Recent global warming resulted in climate changes in subtropical areas with increases in temperature and humidity. Korea is now changing into a subtropical climate zone [18]. A change of 1-2℃ in the annual mean or winter mean temperature over the region is significant enough to cause an impact in the environment, particularly the growth rate of plants, bacteria, viruses, and so on [18]. Previous data showed that embryonation of A. suum and Trichuris suis eggs took place only during the months with temperature ranging from 10℃ to 30℃ [7]. Therefore, propagation of soil-transmitted parasites can be increased by warming of the soil as shown by our results. Since Korea was an endemic area for soil-transmitted helminthiases for a long time [19], the change of Korea to a subtropical region may exert a significant impact on re-transmission of these parasites by accelerating the egg embryonation in the environmental condition.

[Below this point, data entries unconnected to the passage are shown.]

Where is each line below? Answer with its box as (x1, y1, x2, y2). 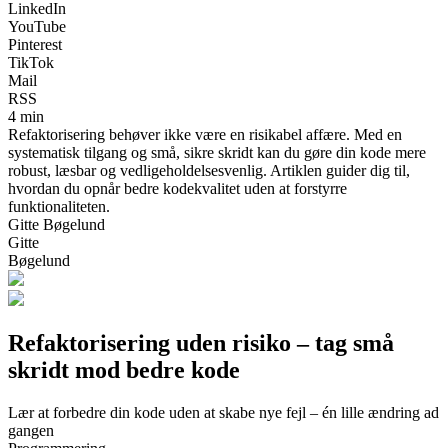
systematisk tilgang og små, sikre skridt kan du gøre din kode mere (8, 143, 426, 161)
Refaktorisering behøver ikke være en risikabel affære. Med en (8, 125, 402, 143)
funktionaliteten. (8, 197, 110, 215)
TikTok (8, 53, 54, 71)
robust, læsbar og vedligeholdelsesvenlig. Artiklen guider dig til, (8, 161, 410, 179)
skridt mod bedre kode (8, 356, 240, 383)
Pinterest (8, 35, 62, 53)
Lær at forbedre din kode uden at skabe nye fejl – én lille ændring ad (8, 403, 439, 421)
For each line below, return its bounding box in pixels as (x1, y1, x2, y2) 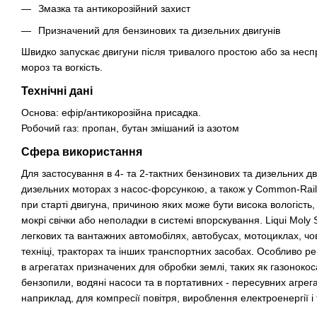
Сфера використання (21, 146, 142, 158)
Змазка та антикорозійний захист (38, 3, 190, 15)
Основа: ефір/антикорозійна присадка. (21, 107, 201, 119)
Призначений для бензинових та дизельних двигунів (38, 24, 280, 36)
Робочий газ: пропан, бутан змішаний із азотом (21, 122, 239, 134)
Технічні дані (21, 85, 93, 98)
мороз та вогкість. (21, 62, 103, 74)
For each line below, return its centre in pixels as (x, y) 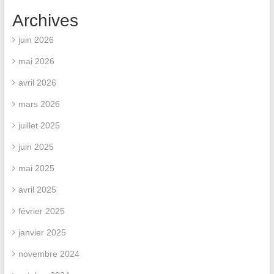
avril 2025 (37, 189)
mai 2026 (36, 61)
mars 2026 (39, 104)
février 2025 (41, 211)
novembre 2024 (49, 254)
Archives (45, 20)
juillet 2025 (39, 125)
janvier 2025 (42, 232)
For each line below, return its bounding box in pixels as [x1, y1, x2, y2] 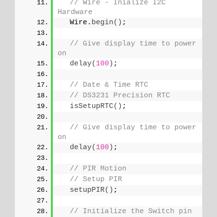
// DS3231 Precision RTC [70, 92, 174, 100]
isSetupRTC [70, 102, 113, 111]
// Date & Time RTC [70, 81, 148, 90]
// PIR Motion [70, 165, 126, 173]
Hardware [58, 8, 93, 17]
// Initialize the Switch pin [70, 207, 192, 216]
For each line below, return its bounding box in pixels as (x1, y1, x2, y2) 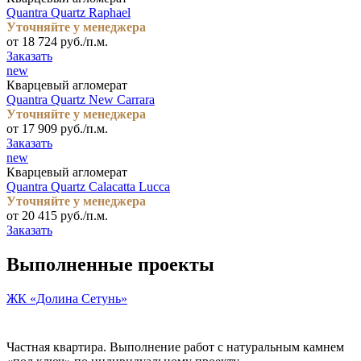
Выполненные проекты (6, 253, 214, 275)
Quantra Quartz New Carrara (6, 92, 155, 106)
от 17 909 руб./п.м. (6, 121, 108, 135)
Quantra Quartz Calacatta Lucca (6, 179, 170, 193)
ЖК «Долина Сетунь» (6, 291, 127, 305)
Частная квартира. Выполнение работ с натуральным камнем (6, 339, 344, 354)
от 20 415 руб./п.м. (6, 208, 108, 222)
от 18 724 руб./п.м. (6, 34, 108, 48)
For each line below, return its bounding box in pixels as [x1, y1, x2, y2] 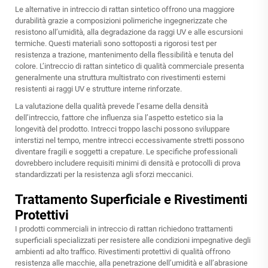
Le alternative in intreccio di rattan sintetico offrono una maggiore [15, 5, 234, 14]
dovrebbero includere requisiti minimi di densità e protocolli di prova [15, 159, 240, 168]
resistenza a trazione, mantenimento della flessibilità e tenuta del [15, 50, 233, 60]
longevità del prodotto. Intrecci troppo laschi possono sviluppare [15, 124, 230, 134]
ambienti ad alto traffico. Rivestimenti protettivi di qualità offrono [15, 247, 230, 257]
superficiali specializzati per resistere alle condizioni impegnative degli [15, 236, 251, 245]
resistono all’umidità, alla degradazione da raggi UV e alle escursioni [15, 28, 243, 37]
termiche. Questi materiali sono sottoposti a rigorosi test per [15, 39, 217, 48]
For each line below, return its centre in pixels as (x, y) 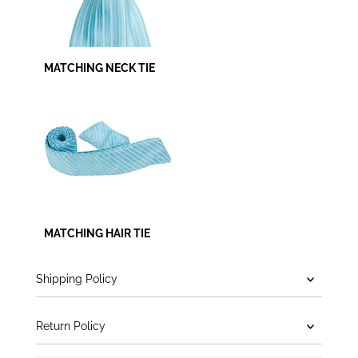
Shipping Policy (77, 278)
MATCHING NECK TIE (100, 68)
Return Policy (71, 326)
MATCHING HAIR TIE (97, 233)
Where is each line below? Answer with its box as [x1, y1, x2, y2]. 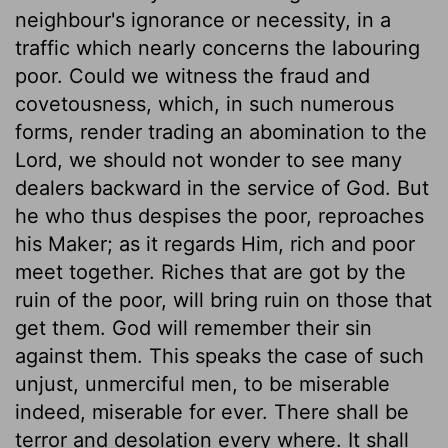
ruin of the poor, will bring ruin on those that [15, 287, 432, 312]
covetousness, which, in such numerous [15, 91, 394, 116]
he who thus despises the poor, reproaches [15, 203, 424, 228]
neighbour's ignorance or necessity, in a [15, 7, 391, 32]
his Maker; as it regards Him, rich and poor [15, 231, 415, 256]
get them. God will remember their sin [15, 315, 372, 340]
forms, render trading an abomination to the [15, 119, 427, 144]
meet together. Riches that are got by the [15, 259, 406, 284]
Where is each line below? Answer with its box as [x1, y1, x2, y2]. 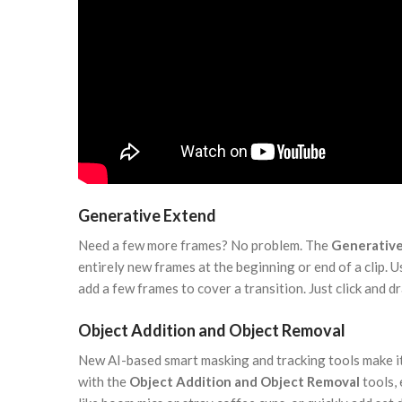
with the [78, 373, 129, 390]
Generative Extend [78, 205, 216, 226]
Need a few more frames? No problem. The [78, 237, 331, 254]
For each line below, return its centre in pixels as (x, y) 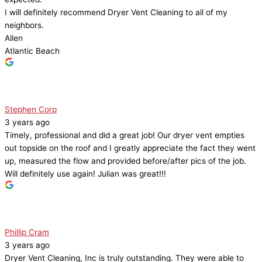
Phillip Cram (27, 232)
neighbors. (24, 25)
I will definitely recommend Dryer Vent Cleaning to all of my (116, 13)
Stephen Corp (31, 110)
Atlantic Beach (32, 51)
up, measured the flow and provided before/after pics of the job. (125, 161)
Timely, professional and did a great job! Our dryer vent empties (125, 135)
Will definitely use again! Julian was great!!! (85, 174)
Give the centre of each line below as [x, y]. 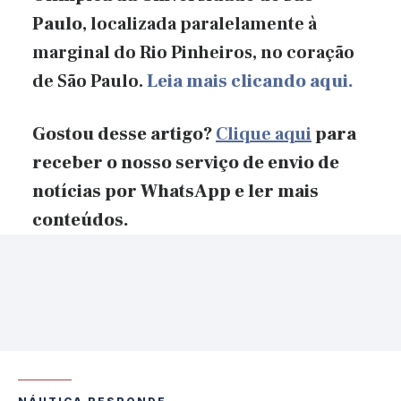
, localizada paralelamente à [200, 25]
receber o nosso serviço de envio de [186, 162]
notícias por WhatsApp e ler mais [175, 191]
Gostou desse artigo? [124, 134]
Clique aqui [264, 134]
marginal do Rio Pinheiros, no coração [193, 53]
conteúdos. [81, 220]
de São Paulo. [90, 82]
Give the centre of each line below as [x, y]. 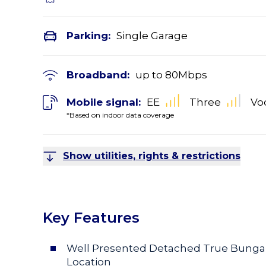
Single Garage [152, 36]
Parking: [88, 36]
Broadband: [98, 75]
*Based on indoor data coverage [120, 115]
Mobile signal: [104, 102]
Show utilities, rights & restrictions [152, 156]
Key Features [91, 217]
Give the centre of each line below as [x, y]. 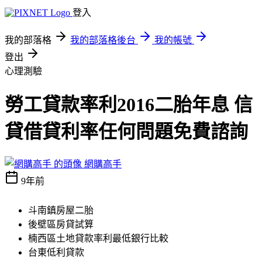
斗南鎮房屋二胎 [61, 210]
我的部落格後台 [103, 40]
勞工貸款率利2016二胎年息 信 [129, 105]
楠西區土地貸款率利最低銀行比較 [98, 238]
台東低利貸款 [56, 252]
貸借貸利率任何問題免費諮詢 [126, 132]
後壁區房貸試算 [61, 224]

In conclusion, our results showed that the embryonation of A. suum eggs was highly limited at the temperature of 5℃. On the other hand, 35℃ temperature condition accelerated the embryonation of eggs more prominently than 25℃. The results suggest that the increase of temperature by global warming may exert to increase in the prevalence of soil-transmitted nematodes through accelerating the embryonation of Ascaris eggs in soil.
ACKNOWLEDGMENTS
This work was supported by a grant (10162KFDA995) from the Korea Food and Drug Administration in 2011.